Work to complete:
Please restate all of the records word for word, setting the pictures aside.

╭─ Given records

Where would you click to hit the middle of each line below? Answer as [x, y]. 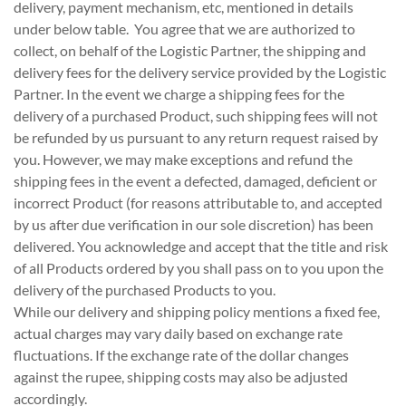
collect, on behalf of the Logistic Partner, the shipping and [190, 50]
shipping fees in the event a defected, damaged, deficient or [195, 181]
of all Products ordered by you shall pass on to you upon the [198, 268]
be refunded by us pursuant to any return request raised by [196, 137]
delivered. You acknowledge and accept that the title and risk [201, 246]
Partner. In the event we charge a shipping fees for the [179, 94]
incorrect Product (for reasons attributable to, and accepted [198, 203]
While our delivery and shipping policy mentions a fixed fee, [197, 311]
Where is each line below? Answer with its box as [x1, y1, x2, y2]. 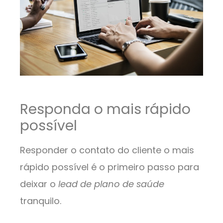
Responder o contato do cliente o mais [20, 144, 194, 157]
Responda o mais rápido [20, 100, 191, 119]
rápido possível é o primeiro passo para [20, 161, 199, 174]
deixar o [20, 178, 58, 191]
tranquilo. [20, 195, 64, 208]
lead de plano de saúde [58, 178, 164, 191]
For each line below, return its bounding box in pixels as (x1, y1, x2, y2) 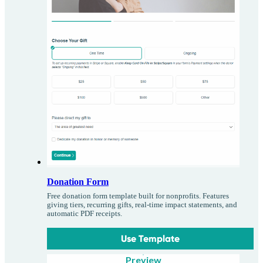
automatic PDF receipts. (47, 210, 122, 218)
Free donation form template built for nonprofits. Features (47, 192, 229, 201)
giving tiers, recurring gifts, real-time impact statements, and (47, 201, 237, 210)
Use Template (121, 233, 180, 245)
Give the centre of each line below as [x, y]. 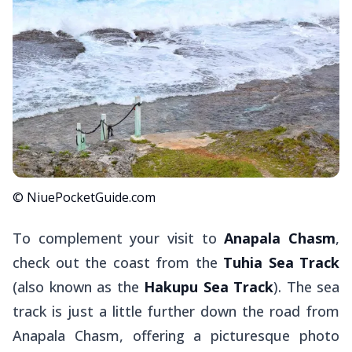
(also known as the [76, 286]
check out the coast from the [118, 262]
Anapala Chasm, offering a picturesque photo [176, 335]
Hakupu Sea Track [206, 286]
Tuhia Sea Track [281, 262]
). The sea [306, 286]
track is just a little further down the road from [176, 311]
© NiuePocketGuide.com [84, 197]
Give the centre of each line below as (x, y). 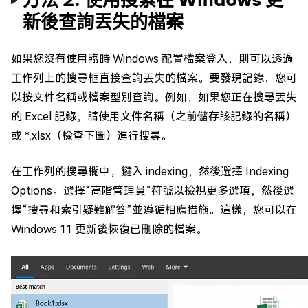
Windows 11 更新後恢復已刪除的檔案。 (109, 229)
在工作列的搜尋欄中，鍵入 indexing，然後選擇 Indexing (150, 172)
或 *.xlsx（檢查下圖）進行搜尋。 (91, 136)
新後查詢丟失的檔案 (103, 22)
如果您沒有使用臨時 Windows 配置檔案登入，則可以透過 (152, 59)
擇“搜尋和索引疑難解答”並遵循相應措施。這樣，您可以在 (154, 210)
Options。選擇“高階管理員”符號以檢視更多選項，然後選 (153, 191)
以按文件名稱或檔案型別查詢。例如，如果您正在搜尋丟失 (154, 97)
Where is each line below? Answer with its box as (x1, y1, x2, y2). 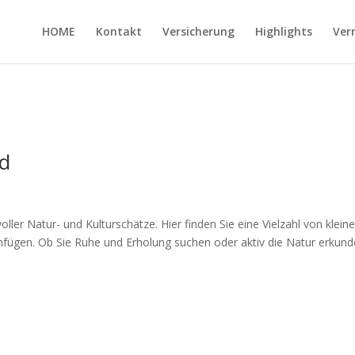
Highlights (254, 24, 312, 39)
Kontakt (95, 24, 142, 39)
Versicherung (162, 24, 235, 39)
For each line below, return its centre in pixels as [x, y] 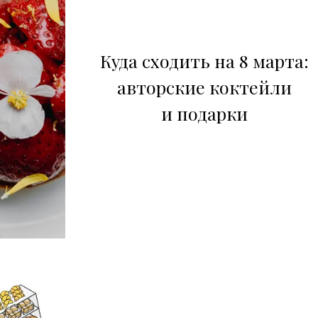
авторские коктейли [204, 87]
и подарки [204, 113]
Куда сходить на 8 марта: [204, 60]
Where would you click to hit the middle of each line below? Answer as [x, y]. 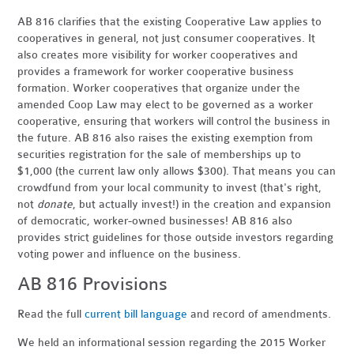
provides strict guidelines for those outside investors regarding [176, 237]
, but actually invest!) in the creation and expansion [202, 204]
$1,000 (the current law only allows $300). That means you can [177, 171]
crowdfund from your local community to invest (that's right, [170, 187]
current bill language [136, 314]
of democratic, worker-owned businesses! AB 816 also [155, 220]
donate [55, 204]
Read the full [51, 314]
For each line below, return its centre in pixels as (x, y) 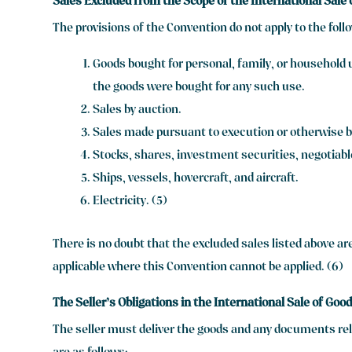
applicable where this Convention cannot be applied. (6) (198, 268)
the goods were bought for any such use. (199, 88)
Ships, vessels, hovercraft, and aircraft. (196, 180)
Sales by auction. (137, 111)
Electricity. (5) (130, 202)
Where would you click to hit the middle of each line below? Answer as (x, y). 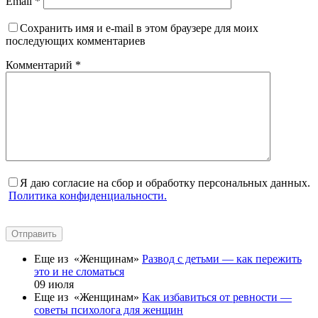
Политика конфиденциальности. (88, 195)
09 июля (54, 284)
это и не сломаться (79, 271)
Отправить (34, 234)
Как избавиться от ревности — (217, 297)
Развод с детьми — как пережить (222, 258)
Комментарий (40, 65)
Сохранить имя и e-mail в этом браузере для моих (139, 28)
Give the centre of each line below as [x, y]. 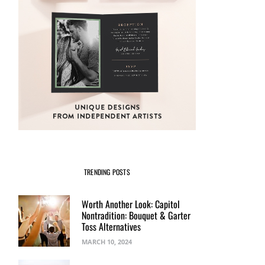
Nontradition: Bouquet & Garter [136, 216]
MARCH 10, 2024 [106, 242]
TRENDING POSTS [107, 172]
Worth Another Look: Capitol [130, 204]
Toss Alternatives [111, 227]
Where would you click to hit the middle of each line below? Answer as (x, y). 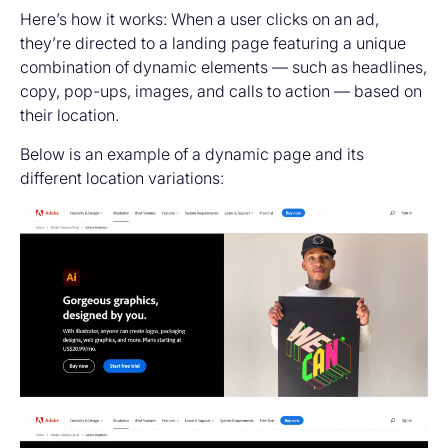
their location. (69, 115)
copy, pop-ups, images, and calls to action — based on (221, 91)
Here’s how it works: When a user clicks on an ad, (199, 19)
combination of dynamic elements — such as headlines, (223, 67)
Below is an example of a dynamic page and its (192, 154)
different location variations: (122, 178)
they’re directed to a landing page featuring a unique (213, 43)
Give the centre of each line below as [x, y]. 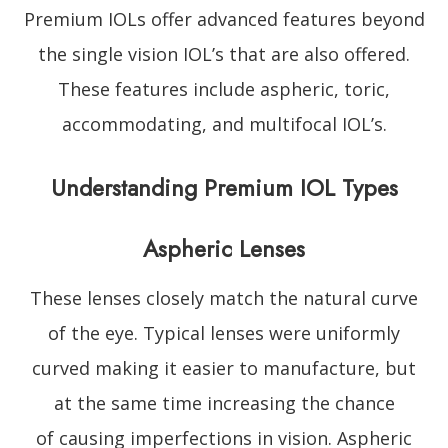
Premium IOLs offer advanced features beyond [224, 18]
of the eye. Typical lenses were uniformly [224, 332]
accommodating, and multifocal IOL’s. [224, 123]
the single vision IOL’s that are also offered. [224, 53]
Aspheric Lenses [224, 248]
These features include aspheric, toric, [224, 88]
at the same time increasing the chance [224, 402]
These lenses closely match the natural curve [224, 297]
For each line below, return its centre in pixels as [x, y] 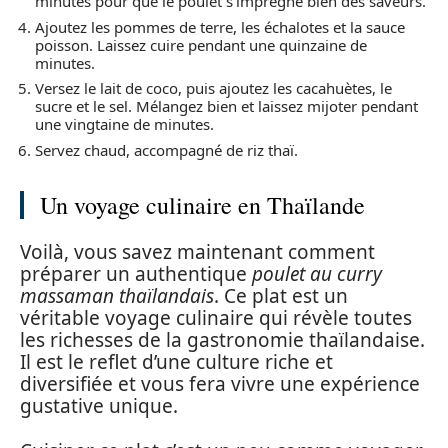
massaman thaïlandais [117, 296]
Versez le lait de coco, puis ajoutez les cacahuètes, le [213, 88]
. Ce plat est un [281, 296]
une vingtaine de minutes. [124, 124]
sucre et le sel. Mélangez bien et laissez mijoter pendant [226, 106]
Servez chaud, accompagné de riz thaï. [166, 149]
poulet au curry [317, 274]
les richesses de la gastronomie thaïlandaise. [222, 340]
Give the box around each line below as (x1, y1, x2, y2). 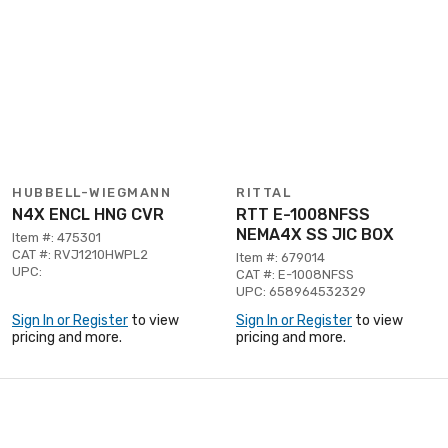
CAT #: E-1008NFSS (236, 266, 354, 282)
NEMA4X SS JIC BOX (236, 224, 394, 244)
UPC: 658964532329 (236, 283, 366, 299)
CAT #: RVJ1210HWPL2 (12, 246, 148, 262)
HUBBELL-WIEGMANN (12, 184, 171, 200)
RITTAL (236, 184, 291, 200)
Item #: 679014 (236, 249, 325, 265)
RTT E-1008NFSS (236, 204, 370, 224)
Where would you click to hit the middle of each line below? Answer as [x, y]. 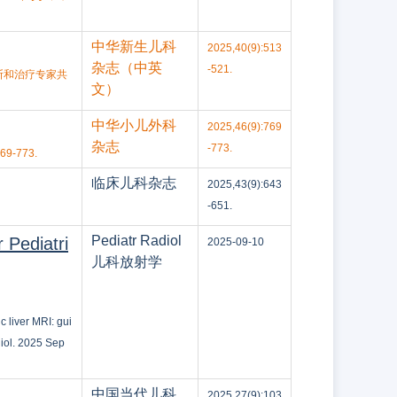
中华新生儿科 [134, 47]
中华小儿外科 [134, 125]
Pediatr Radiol [136, 241]
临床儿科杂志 [134, 183]
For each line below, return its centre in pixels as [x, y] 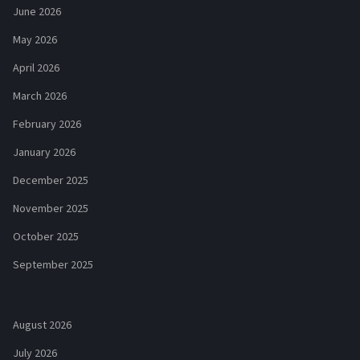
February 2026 [47, 125]
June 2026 [37, 12]
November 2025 [51, 209]
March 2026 [40, 97]
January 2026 [44, 153]
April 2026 [36, 69]
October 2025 [46, 237]
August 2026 [42, 326]
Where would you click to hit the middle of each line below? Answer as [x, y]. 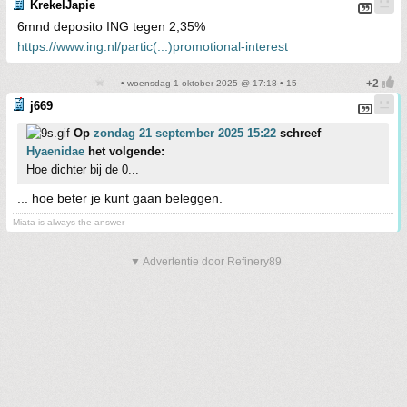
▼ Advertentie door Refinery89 [206, 261]
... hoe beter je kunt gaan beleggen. [120, 198]
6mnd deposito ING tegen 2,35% [111, 26]
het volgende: [124, 151]
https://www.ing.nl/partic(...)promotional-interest [153, 46]
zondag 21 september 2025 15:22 [185, 133]
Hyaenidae [55, 151]
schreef [298, 133]
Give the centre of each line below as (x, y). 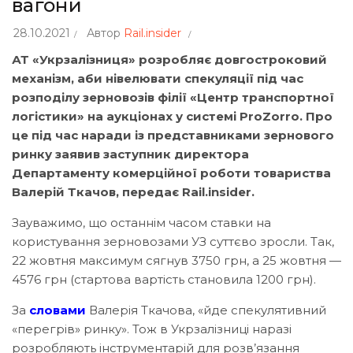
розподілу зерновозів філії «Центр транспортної (173, 97)
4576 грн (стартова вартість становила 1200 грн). (164, 279)
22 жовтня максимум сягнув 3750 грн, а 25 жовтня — (176, 260)
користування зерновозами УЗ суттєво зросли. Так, (173, 241)
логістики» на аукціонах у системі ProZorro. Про (172, 116)
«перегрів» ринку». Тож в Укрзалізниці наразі (152, 329)
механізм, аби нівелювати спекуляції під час (158, 78)
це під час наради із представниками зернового (173, 135)
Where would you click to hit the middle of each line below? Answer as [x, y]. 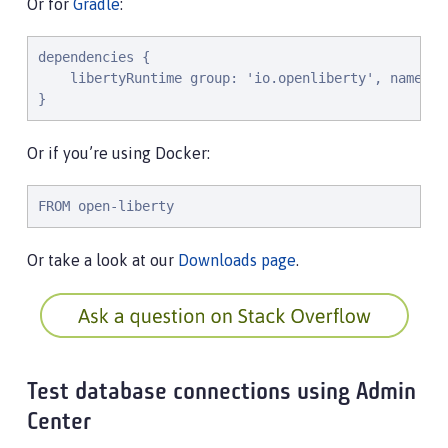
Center [59, 423]
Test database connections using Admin [221, 393]
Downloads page [237, 260]
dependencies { [94, 57]
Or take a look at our [102, 260]
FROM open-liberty [106, 206]
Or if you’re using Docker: [118, 153]

╰─

Result:
Where would you click to hit the middle of each line below? Answer as [x, y]. 
collect, on behalf of the Logistic Partner, the shipping and [190, 50]
shipping fees in the event a defected, damaged, deficient or [195, 181]
of all Products ordered by you shall pass on to you upon the [198, 268]
be refunded by us pursuant to any return request raised by [196, 137]
delivered. You acknowledge and accept that the title and risk [201, 246]
Partner. In the event we charge a shipping fees for the [179, 94]
incorrect Product (for reasons attributable to, and accepted [198, 203]
While our delivery and shipping policy mentions a fixed fee, [197, 311]
Where is each line below? Answer with its box as [x1, y1, x2, y2]. 
Responder o contato do cliente o mais [20, 144, 194, 157]
Responda o mais rápido [20, 100, 191, 119]
rápido possível é o primeiro passo para [20, 161, 199, 174]
deixar o [20, 178, 58, 191]
tranquilo. [20, 195, 64, 208]
lead de plano de saúde [58, 178, 164, 191]
For each line below, return its bounding box in pixels as (x1, y1, x2, y2) 
automatic PDF receipts. (47, 210, 122, 218)
Free donation form template built for nonprofits. Features (47, 192, 229, 201)
giving tiers, recurring gifts, real-time impact statements, and (47, 201, 237, 210)
Use Template (121, 233, 180, 245)
Give the centre of each line below as [x, y]. 
(also known as the [76, 286]
check out the coast from the [118, 262]
Anapala Chasm, offering a picturesque photo [176, 335]
Hakupu Sea Track [206, 286]
Tuhia Sea Track [281, 262]
). The sea [306, 286]
track is just a little further down the road from [176, 311]
© NiuePocketGuide.com [84, 197]
Give the centre of each line below as (x, y). 
Windows 11 更新後恢復已刪除的檔案。 (109, 229)
在工作列的搜尋欄中，鍵入 indexing，然後選擇 Indexing (150, 172)
或 *.xlsx（檢查下圖）進行搜尋。 (91, 136)
新後查詢丟失的檔案 (103, 22)
如果您沒有使用臨時 Windows 配置檔案登入，則可以透過 (152, 59)
擇“搜尋和索引疑難解答”並遵循相應措施。這樣，您可以在 (154, 210)
Options。選擇“高階管理員”符號以檢視更多選項，然後選 (153, 191)
以按文件名稱或檔案型別查詢。例如，如果您正在搜尋丟失 (154, 97)
Where is each line below? Answer with its box as (x1, y1, x2, y2). 
Highlights (254, 24, 312, 39)
Kontakt (95, 24, 142, 39)
Versicherung (162, 24, 235, 39)
For each line below, return its centre in pixels as [x, y] 
авторские коктейли [204, 87]
и подарки [204, 113]
Куда сходить на 8 марта: [204, 60]
Where would you click to hit the middle of each line below? Answer as [x, y]. 
provides strict guidelines for those outside investors regarding [176, 237]
, but actually invest!) in the creation and expansion [202, 204]
$1,000 (the current law only allows $300). That means you can [177, 171]
crowdfund from your local community to invest (that's right, [170, 187]
current bill language [136, 314]
of democratic, worker-owned businesses! AB 816 also [155, 220]
donate [55, 204]
Read the full [51, 314]
For each line below, return its centre in pixels as (x, y) 
applicable where this Convention cannot be applied. (6) (198, 268)
the goods were bought for any such use. (199, 88)
Ships, vessels, hovercraft, and aircraft. (196, 180)
Sales by auction. (137, 111)
Electricity. (5) (130, 202)
Where would you click to hit the middle of each line below? Answer as (x, y). 
Политика конфиденциальности. (88, 195)
09 июля (54, 284)
это и не сломаться (79, 271)
Отправить (34, 234)
Как избавиться от ревности — (217, 297)
Развод с детьми — как пережить (222, 258)
Комментарий (40, 65)
Сохранить имя и e-mail в этом браузере для моих (139, 28)
Give the centre of each line below as [x, y]. 
Nontradition: Bouquet & Garter [136, 216]
MARCH 10, 2024 [106, 242]
TRENDING POSTS [107, 172]
Worth Another Look: Capitol [130, 204]
Toss Alternatives [111, 227]
Where would you click to hit the middle of each line below? Answer as (x, y). 
their location. (69, 115)
copy, pop-ups, images, and calls to action — based on (221, 91)
Here’s how it works: When a user clicks on an ad, (199, 19)
combination of dynamic elements — such as headlines, (223, 67)
Below is an example of a dynamic page and its (192, 154)
different location variations: (122, 178)
they’re directed to a landing page featuring a unique (213, 43)
Give the centre of each line below as [x, y]. 
Premium IOLs offer advanced features beyond [224, 18]
of the eye. Typical lenses were uniformly [224, 332]
accommodating, and multifocal IOL’s. [224, 123]
the single vision IOL’s that are also offered. [224, 53]
Aspheric Lenses [224, 248]
These features include aspheric, toric, [224, 88]
at the same time increasing the chance [224, 402]
These lenses closely match the natural curve [224, 297]
For each line below, return its centre in pixels as [x, y] 
massaman thaïlandais [117, 296]
Versez le lait de coco, puis ajoutez les cacahuètes, le [213, 88]
. Ce plat est un [281, 296]
une vingtaine de minutes. [124, 124]
sucre et le sel. Mélangez bien et laissez mijoter pendant [226, 106]
Servez chaud, accompagné de riz thaï. [166, 149]
poulet au curry [317, 274]
les richesses de la gastronomie thaïlandaise. [222, 340]
Give the box around each line below as (x1, y1, x2, y2). 
CAT #: E-1008NFSS (236, 266, 354, 282)
NEMA4X SS JIC BOX (236, 224, 394, 244)
UPC: 658964532329 (236, 283, 366, 299)
CAT #: RVJ1210HWPL2 (12, 246, 148, 262)
HUBBELL-WIEGMANN (12, 184, 171, 200)
RITTAL (236, 184, 291, 200)
Item #: 679014 (236, 249, 325, 265)
RTT E-1008NFSS (236, 204, 370, 224)
Where would you click to hit the middle of each line below? Answer as [x, y]. 
中华新生儿科 [134, 47]
中华小儿外科 [134, 125]
Pediatr Radiol [136, 241]
临床儿科杂志 [134, 183]
For each line below, return its centre in pixels as [x, y] 
February 2026 [47, 125]
June 2026 [37, 12]
November 2025 [51, 209]
March 2026 [40, 97]
January 2026 [44, 153]
April 2026 [36, 69]
October 2025 [46, 237]
August 2026 [42, 326]
Where would you click to hit the middle of each line below? Answer as [x, y]. 
▼ Advertentie door Refinery89 [206, 261]
... hoe beter je kunt gaan beleggen. [120, 198]
6mnd deposito ING tegen 2,35% [111, 26]
het volgende: [124, 151]
https://www.ing.nl/partic(...)promotional-interest [153, 46]
zondag 21 september 2025 15:22 [185, 133]
Hyaenidae [55, 151]
schreef [298, 133]
Give the centre of each line below as (x, y). 
розподілу зерновозів філії «Центр транспортної (173, 97)
4576 грн (стартова вартість становила 1200 грн). (164, 279)
22 жовтня максимум сягнув 3750 грн, а 25 жовтня — (176, 260)
користування зерновозами УЗ суттєво зросли. Так, (173, 241)
логістики» на аукціонах у системі ProZorro. Про (172, 116)
«перегрів» ринку». Тож в Укрзалізниці наразі (152, 329)
механізм, аби нівелювати спекуляції під час (158, 78)
це під час наради із представниками зернового (173, 135)
Where would you click to hit the middle of each line below? Answer as [x, y]. 
Center [59, 423]
Test database connections using Admin [221, 393]
Downloads page [237, 260]
dependencies { [94, 57]
Or take a look at our [102, 260]
FROM open-liberty [106, 206]
Or if you’re using Docker: [118, 153]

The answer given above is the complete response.